Juan Arango est un jeune cinéaste colombien de 41 ans. Il a fait ses étudesen direction de photographies en Espagne. A son retour au pays il se lance dans la rédaction de son premier long métrage LA Playa DC. Ce film sera présenté à Cannes en 2012 dans la sélection Un Certain Regard et sera sélectionné pour représenter la Colombie aux Oscars du cinéma en 2014. Mais auparavant Juan se retrouve confronté à d’énormes difficultés pour se trouver un producteur. En effet c’était son premier film et il était méconnu dans le milieu. C’est un casse tête : Toutes les personnes qu’il rencontre et qu’il essaie de convaincre pour l’accompagner sur son projet, lui renvoie qu’il faut de l’expérience et de la notoriété. Mais pour remplir ces conditions, il faut faire un film. Pour son deuxième long-métrage ; X500, il est confronté au même problème. Il rencontre de grosses difficultés à se trouver un producteur au Canada. C’est dans ces circonstances qu’il fait la connaissance de Yannick Letourneau. Grâce à un ami commun, ils se rencontrent à quelques reprises et petit à petit nait une confiance et une amitié entre les deux hommes.

Yannick est producteur et est cofondateur de la société de production Périphéria qui existe depuis bientôt plus de 17 ans. Il produit principalement du cinéma de création. En 2010, Périphéria a produit le film qu’il a réalisé : « Les Etats Unis d’Afrique ». Pour Yannick, il était très important pour lui de participer à la réalisation du projet X 500 de Juan. Il dit avoir été littéralement séduit. La séduction, c’est l’arme que doit posséder un réalisateur pour s’approprier un producteur. La production, c’est le risque de s’engager sur un terrain souvent mal connu.

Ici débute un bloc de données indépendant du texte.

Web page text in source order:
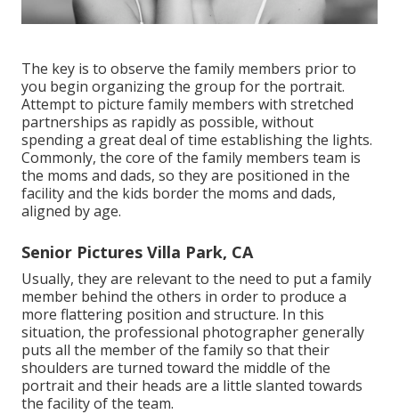
The key is to observe the family members prior to
you begin organizing the group for the portrait.
Attempt to picture family members with stretched
partnerships as rapidly as possible, without
spending a great deal of time establishing the lights.
Commonly, the core of the family members team is
the moms and dads, so they are positioned in the
facility and the kids border the moms and dads,
aligned by age.
Senior Pictures Villa Park, CA
Usually, they are relevant to the need to put a family
member behind the others in order to produce a
more flattering position and structure. In this
situation, the professional photographer generally
puts all the member of the family so that their
shoulders are turned toward the middle of the
portrait and their heads are a little slanted towards
the facility of the team.

Si le film est un succès tant mieux mais s’il est un fiasco, c’est le producteur surtout qui en en fait les frais. Ce risque conduit les producteurs à plus de rigueur dans la sélection des projets sur lesquels ils acceptent de se lancer. De ce fait le réalisateur doit ‘’faire une cour assidue’’ au producteur, le convaincre de la pertinence de celui-ci et de créer un climat de confiance. Cela n’est pas toujours chose aisée. Qu’est-ce que Juan a de si particulier pour avoir pu séduire Yanick ? Ce dernier dit avoir été séduit par la façon ‘’singulière’’ dont travaille Juan. En effet ses films sont particuliers en ce sens qu’ils sont uniques en leur genre. Le réalisateur prend toujours plaisir à associer le genre documentaire à la fiction. Ce qui donne un rendu unique. Pour Yannick, travailler avec Juan est une expérience unique et enrichissante. Il qualifie le cinéma de son réalisateur de « mystique, magique ». Une autre chose qui a fasciné le producteur est la connexion qui existe entre Juan et ses comédiens qui sont tous des non professionnels.

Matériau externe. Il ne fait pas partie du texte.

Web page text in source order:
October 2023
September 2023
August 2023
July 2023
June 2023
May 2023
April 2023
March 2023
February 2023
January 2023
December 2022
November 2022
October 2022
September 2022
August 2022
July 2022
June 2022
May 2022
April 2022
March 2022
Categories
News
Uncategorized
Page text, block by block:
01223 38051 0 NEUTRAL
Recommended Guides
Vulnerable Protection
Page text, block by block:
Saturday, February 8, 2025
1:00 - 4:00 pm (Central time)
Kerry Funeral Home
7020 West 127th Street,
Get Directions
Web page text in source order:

Travailler avec des acteurs non professionnels, permet au film hybride d’être plus proche de la réalité, grâce à la spontanéité de ceux-ci à qui Juan permet d’improviser des répliques.

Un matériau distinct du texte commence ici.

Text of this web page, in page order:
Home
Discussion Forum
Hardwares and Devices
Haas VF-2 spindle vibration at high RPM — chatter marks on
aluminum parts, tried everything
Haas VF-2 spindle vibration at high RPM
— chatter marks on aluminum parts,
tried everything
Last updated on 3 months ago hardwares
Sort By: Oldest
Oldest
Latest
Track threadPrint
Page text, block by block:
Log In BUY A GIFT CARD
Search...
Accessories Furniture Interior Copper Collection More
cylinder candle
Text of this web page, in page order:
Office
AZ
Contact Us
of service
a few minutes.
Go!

Une chose importante à savoir est qu’il n’y a pas de conflit entre un réalisateur et son producteur. Les deux poursuivent le même objectif : faire un film exploitable. Ainsi ils se doivent d’être sur la même longueur d’onde, de voir les choses de la même façon et surtout d’être transparent. Mettre le contrat sur papier et bien l’expliciter pour éviter d’éventuels malentendus et confrontations. Le but premier d’un réalisateur et de son producteur est de faire des films qui feront le tour du monde. Un canadien ne fait pas un film pour les canadiens mais pour que chaque individu de la planète puisse s’y retrouver. Un film produit au Canada doit pouvoir être vu en Chine, en France, en Australie, en Afrique du Sud, au Burkina Faso. C’est cette universalité qui fait la beauté du cinéma.